What the task asks -
Only the lines from the "accesorios, logística, garantías y" line through the last line of the material below belong in the answer, reproduced exactly and with no pictures.

>>

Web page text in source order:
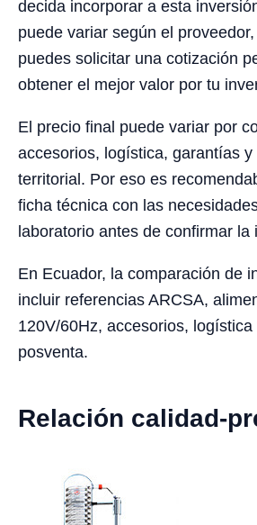
decida incorporar a esta
puede variar según el
puedes solicitar una cotización
obtener el mejor valor por tu
El precio final puede variar por
accesorios, logística, garantías y
territorial. Por eso es
ficha técnica con las
laboratorio antes de confirmar la
En Ecuador, la comparación de
incluir referencias ARCSA,
120V/60Hz, accesorios, logística
posventa.
Relación calidad-
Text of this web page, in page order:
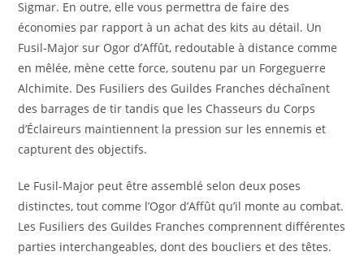
Sigmar. En outre, elle vous permettra de faire des
économies par rapport à un achat des kits au détail. Un
Fusil-Major sur Ogor d’Affût, redoutable à distance comme
en mêlée, mène cette force, soutenu par un Forgeguerre
Alchimite. Des Fusiliers des Guildes Franches déchaînent
des barrages de tir tandis que les Chasseurs du Corps
d’Éclaireurs maintiennent la pression sur les ennemis et
capturent des objectifs.
Le Fusil-Major peut être assemblé selon deux poses
distinctes, tout comme l’Ogor d’Affût qu’il monte au combat.
Les Fusiliers des Guildes Franches comprennent différentes
parties interchangeables, dont des boucliers et des têtes.

<<

Answer to this problem -
accesorios, logística, garantías y
territorial. Por eso es
ficha técnica con las
laboratorio antes de confirmar la
En Ecuador, la comparación de
incluir referencias ARCSA,
120V/60Hz, accesorios, logística
posventa.
Relación calidad-
Text of this web page, in page order:
Sigmar. En outre, elle vous permettra de faire des
économies par rapport à un achat des kits au détail. Un
Fusil-Major sur Ogor d’Affût, redoutable à distance comme
en mêlée, mène cette force, soutenu par un Forgeguerre
Alchimite. Des Fusiliers des Guildes Franches déchaînent
des barrages de tir tandis que les Chasseurs du Corps
d’Éclaireurs maintiennent la pression sur les ennemis et
capturent des objectifs.
Le Fusil-Major peut être assemblé selon deux poses
distinctes, tout comme l’Ogor d’Affût qu’il monte au combat.
Les Fusiliers des Guildes Franches comprennent différentes
parties interchangeables, dont des boucliers et des têtes.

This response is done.